1b. Dabei ist zum einen die Bedeutung und Tragweite der unwahren Behauptung des Mieters unter Berücksichtigung des gegebenen Sinnzusammenhangs zu bewerten. In die gebotene Würdigung ist zum anderen in der Regel ein vorangegangenes vertragswidriges Verhalten des Vermieters einzubeziehen (vgl. Senatsurteil vom 4. Juni 2014 - VIII ZR 289/13, NJW 2014, 2566 Rn. 14). So ist etwa zu berücksichtigen, ob das unredliche Prozessverhalten des Mieters der Abwehr einer unberechtigten Kündigung des Vermieters dienen sollte (vgl. Senatsurteil vom 4. Dezember 1985 - VIII ZR 33/85, WuM 1986, 60 unter II 1 [zur fristlosen Kündigung eines Pachtverhältnisses nach § 554a BGB aF]).

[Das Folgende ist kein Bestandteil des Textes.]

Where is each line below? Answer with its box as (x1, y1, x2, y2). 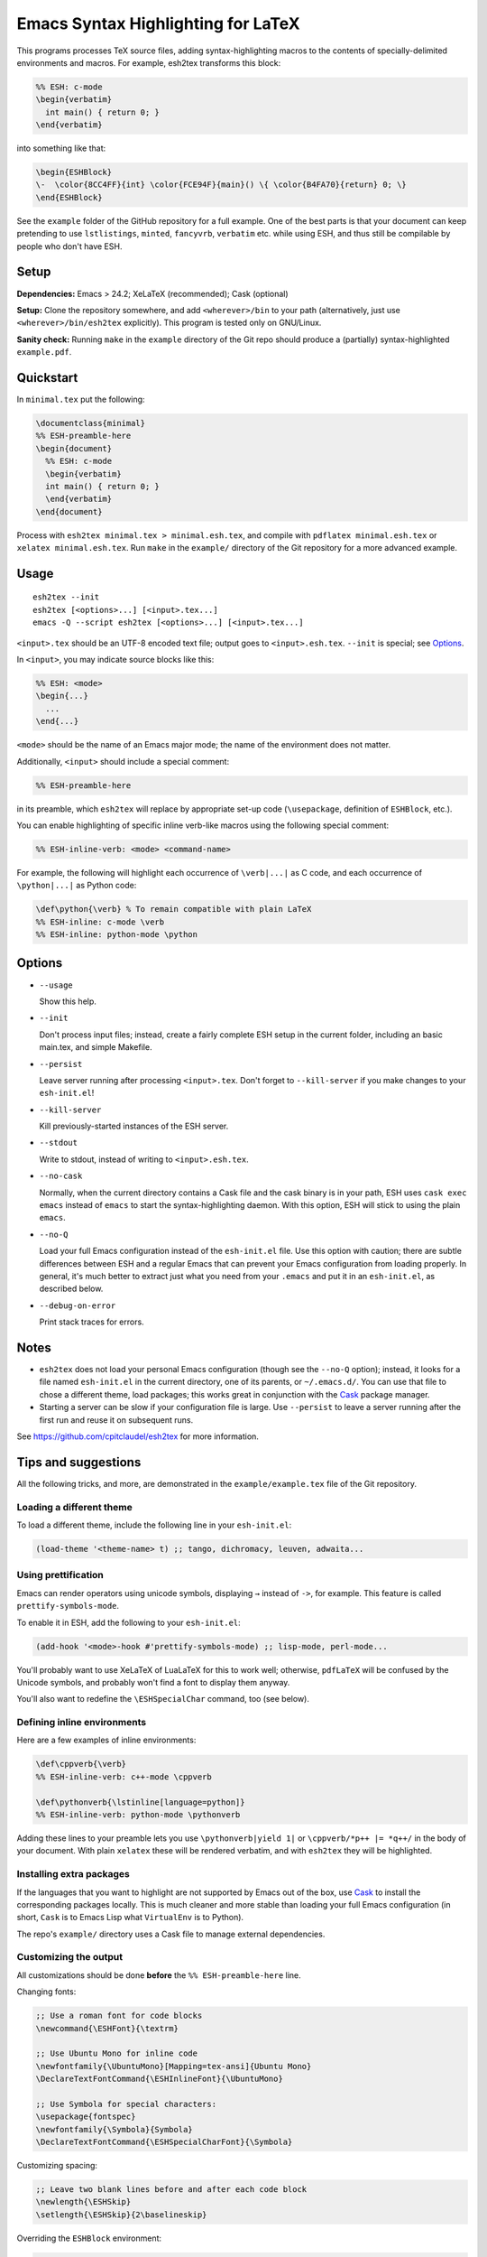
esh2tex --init (32, 592, 100, 602)
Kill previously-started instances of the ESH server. (39, 1120, 229, 1132)
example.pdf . (16, 347, 72, 358)
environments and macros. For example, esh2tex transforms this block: (16, 57, 281, 68)
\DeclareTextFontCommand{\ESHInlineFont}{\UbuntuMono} (35, 2074, 283, 2085)
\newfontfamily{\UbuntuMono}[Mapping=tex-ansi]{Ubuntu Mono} (35, 2061, 312, 2071)
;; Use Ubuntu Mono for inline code (35, 2048, 198, 2058)
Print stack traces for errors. (39, 1316, 144, 1327)
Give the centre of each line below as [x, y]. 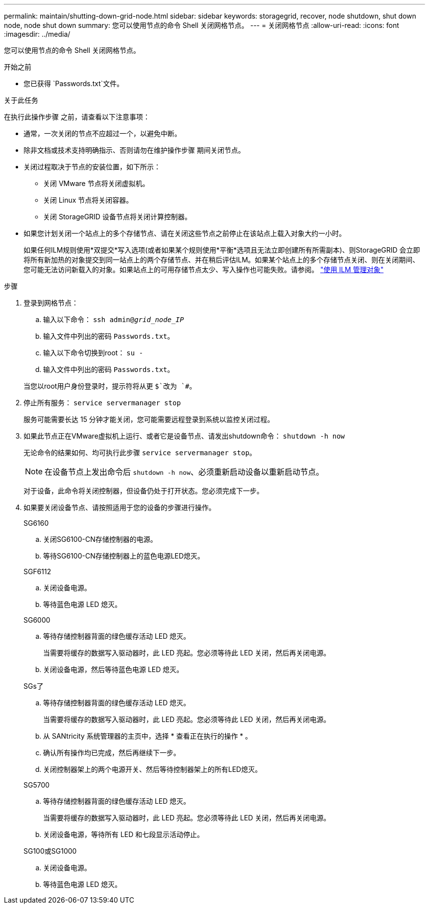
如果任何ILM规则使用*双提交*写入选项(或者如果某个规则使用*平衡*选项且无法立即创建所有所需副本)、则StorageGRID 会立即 [222, 250]
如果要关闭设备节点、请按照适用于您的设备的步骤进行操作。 [119, 507]
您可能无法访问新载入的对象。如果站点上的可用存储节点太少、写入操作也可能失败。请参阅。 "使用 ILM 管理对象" [204, 269]
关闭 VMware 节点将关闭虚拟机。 [96, 183]
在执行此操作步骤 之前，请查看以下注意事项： [77, 117]
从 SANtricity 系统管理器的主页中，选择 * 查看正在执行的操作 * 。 [148, 736]
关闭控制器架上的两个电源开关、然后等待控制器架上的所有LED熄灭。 [153, 769]
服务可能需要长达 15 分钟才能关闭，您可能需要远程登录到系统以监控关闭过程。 [149, 419]
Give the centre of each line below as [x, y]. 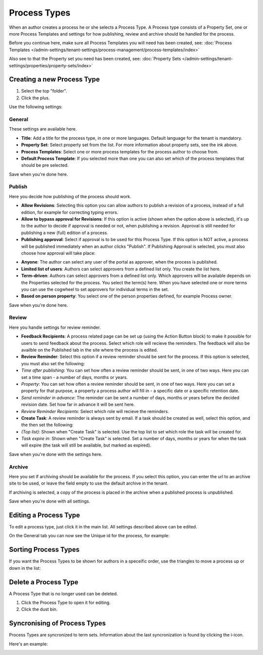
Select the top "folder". [44, 91]
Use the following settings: [36, 107]
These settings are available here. [43, 129]
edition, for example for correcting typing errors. [70, 212]
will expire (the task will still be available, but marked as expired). [86, 445]
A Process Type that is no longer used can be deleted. [63, 594]
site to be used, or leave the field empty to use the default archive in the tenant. [89, 483]
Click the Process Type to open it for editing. [66, 603]
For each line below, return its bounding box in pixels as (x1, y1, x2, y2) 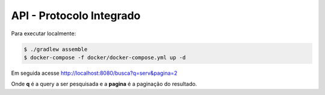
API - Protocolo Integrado (11, 9, 141, 22)
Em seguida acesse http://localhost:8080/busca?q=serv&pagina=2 (11, 69, 178, 76)
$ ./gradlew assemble (23, 45, 88, 53)
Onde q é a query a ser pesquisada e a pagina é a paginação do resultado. (11, 81, 197, 88)
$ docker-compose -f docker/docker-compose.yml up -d (23, 54, 186, 61)
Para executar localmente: (11, 30, 76, 37)
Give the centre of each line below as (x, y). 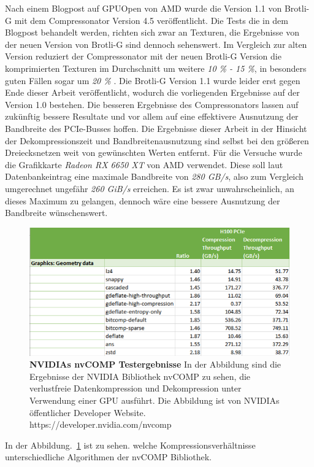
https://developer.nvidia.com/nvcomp (101, 424)
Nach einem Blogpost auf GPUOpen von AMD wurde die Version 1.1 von (144, 8)
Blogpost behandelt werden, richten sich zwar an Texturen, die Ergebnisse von (152, 32)
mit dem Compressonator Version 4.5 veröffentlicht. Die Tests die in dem (151, 20)
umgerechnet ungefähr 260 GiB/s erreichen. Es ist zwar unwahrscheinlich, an (150, 188)
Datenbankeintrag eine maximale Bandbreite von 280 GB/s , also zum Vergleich (154, 176)
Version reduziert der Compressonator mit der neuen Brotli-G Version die (143, 56)
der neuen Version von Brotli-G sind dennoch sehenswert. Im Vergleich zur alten (156, 44)
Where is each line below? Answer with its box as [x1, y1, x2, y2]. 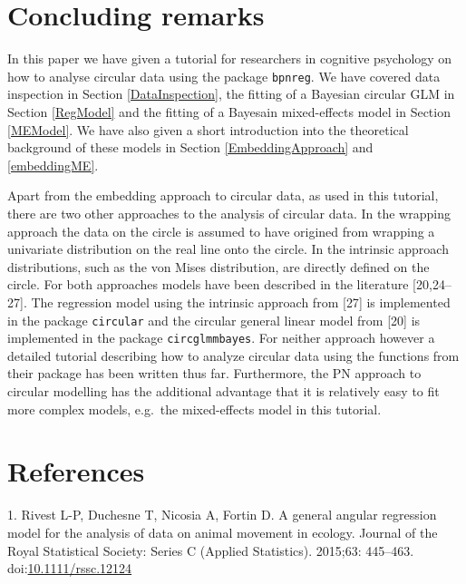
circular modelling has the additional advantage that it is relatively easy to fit [7, 382, 440, 400]
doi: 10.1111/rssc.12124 [7, 559, 132, 578]
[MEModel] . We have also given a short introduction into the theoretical [7, 120, 409, 139]
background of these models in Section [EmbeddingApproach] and [7, 138, 374, 157]
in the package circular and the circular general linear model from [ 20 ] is [7, 310, 421, 329]
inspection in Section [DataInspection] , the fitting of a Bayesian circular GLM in [7, 84, 455, 103]
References [7, 453, 145, 490]
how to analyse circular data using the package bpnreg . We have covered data [7, 66, 441, 85]
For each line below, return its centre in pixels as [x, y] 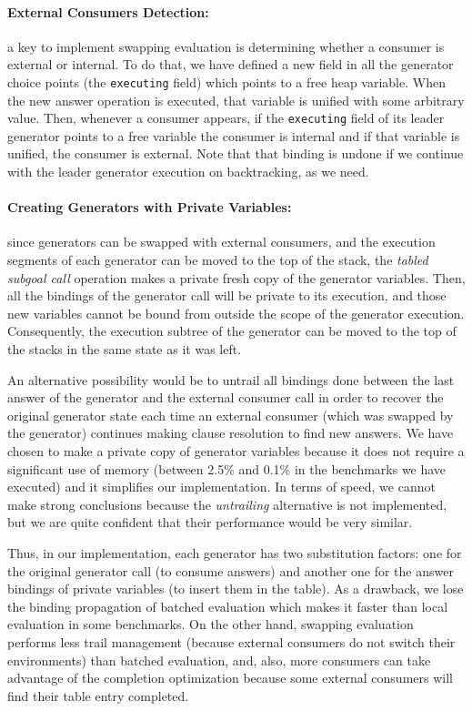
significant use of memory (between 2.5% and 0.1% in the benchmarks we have [227, 468]
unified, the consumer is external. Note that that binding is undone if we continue [236, 153]
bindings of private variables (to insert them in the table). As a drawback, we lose [236, 589]
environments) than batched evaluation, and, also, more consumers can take [219, 660]
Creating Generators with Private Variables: [150, 207]
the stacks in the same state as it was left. [125, 349]
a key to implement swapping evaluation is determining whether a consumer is [226, 46]
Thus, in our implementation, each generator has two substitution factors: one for [235, 552]
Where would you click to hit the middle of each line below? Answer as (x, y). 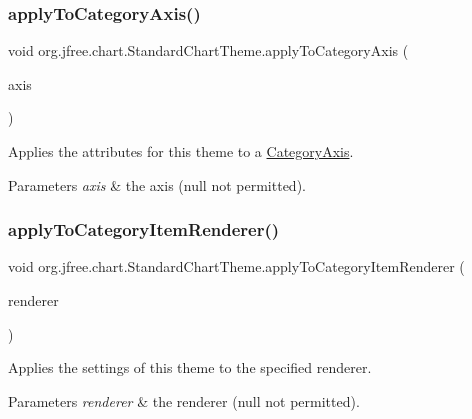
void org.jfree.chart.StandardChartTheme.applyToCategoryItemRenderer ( (236, 266)
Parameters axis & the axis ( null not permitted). (157, 184)
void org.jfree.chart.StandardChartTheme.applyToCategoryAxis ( (208, 50)
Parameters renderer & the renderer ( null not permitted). (184, 400)
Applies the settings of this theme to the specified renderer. (190, 367)
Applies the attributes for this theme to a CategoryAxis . (181, 151)
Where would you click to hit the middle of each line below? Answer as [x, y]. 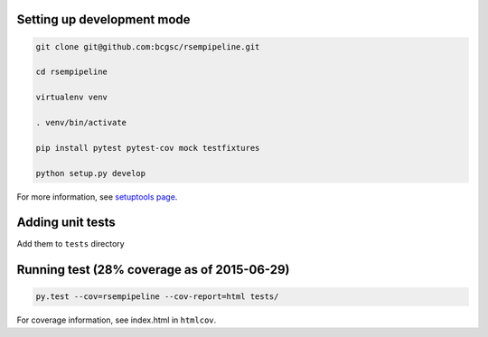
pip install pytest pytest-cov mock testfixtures [148, 148]
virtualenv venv [72, 98]
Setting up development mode [103, 19]
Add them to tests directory [71, 244]
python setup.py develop [91, 173]
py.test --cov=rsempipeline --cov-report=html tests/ [157, 297]
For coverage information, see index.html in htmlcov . [117, 320]
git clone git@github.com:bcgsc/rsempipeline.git [148, 47]
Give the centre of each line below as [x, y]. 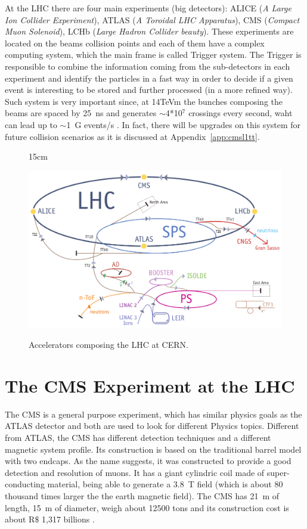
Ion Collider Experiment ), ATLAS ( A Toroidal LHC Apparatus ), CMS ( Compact [152, 19]
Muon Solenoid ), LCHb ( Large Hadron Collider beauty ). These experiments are [149, 31]
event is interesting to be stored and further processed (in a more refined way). [149, 90]
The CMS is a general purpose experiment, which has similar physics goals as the [153, 414]
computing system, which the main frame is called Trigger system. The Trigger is [153, 55]
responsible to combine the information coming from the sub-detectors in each [148, 66]
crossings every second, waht [241, 113]
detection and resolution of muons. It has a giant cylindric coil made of [135, 472]
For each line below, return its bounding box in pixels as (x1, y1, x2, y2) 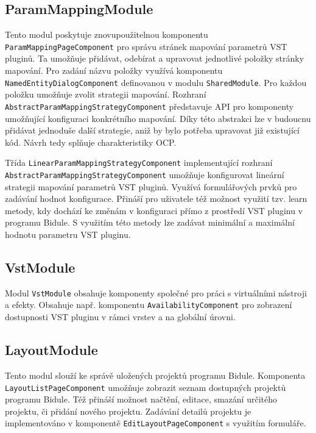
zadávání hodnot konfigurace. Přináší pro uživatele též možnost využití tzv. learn (5, 192, 307, 205)
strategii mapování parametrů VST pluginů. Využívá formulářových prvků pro (5, 180, 297, 193)
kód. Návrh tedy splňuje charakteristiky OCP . (5, 135, 177, 148)
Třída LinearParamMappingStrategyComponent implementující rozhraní (5, 156, 273, 169)
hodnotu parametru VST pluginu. (5, 228, 131, 241)
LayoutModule (5, 340, 98, 359)
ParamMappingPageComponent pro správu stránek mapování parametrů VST (5, 40, 287, 52)
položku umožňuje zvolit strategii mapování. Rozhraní (5, 88, 206, 101)
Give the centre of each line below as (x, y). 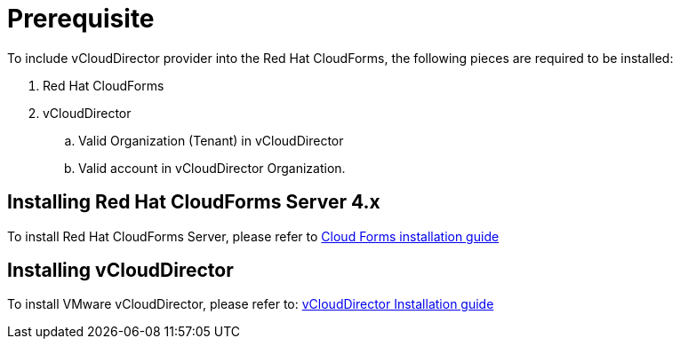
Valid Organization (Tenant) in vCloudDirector (211, 140)
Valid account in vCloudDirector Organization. (212, 168)
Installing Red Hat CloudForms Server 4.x (194, 202)
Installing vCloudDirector (120, 271)
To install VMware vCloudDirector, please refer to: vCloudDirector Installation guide (251, 304)
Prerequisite (81, 19)
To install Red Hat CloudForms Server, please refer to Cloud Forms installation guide (253, 236)

2. Die Vorschrift des § 573 Abs. 3 Satz 2 BGB, wonach Kündigungsgründe, die in dem Kündigungsschreiben nicht angegeben wurden, (ausnahmsweise) dann berücksichtigt werden können, wenn sie nachträglich entstanden sind, findet ausschließlich dann Anwendung, wenn die ursprüngliche Kündigungserklärung zum Zeitpunkt ihres Ausspruchs wirksam war.

§ 554a aF BGB, § 573 Abs 1 BGB, § 573 Abs 2 Nr 1 BGB, § 573 Abs 3 S 2 BGB

BGH, Beschluss v. 21.9.2023, V ZB 17/22

Der von einer rechtmäßig zustande gekommenen Zwangseintragung in dem Grundbuch Betroffene hat nach deren Löschung keinen Anspruch auf Umschreibung des Grundbuchblattes; ein solcher Anspruch ergibt sich weder aus einer entsprechenden Anwendung des § 28 GBV oder aus Art. 17 DS-GVO noch unmittelbar aus den Grundrechten.

§ 12 Abs 1 GBO, § 28 S 1 GBVfg, Art 17 EUV 2016/679

BGH, Urteil v. 14.11.2023, X ZR 115/22

1. Bei der Beurteilung, ob unvermeidbare und außergewöhnliche Umstände dazu führen, dass die Durchführung der Pauschalreise erheblich beeinträchtigt ist, kann von Bedeutung sein, ob die mit der Durchführung verbundenen Risiken bei Buchung der Reise bereits bestanden oder zumindest absehbar waren (Bestätigung von BGH, Urteil vom 19. September 2023 - X ZR 103/22).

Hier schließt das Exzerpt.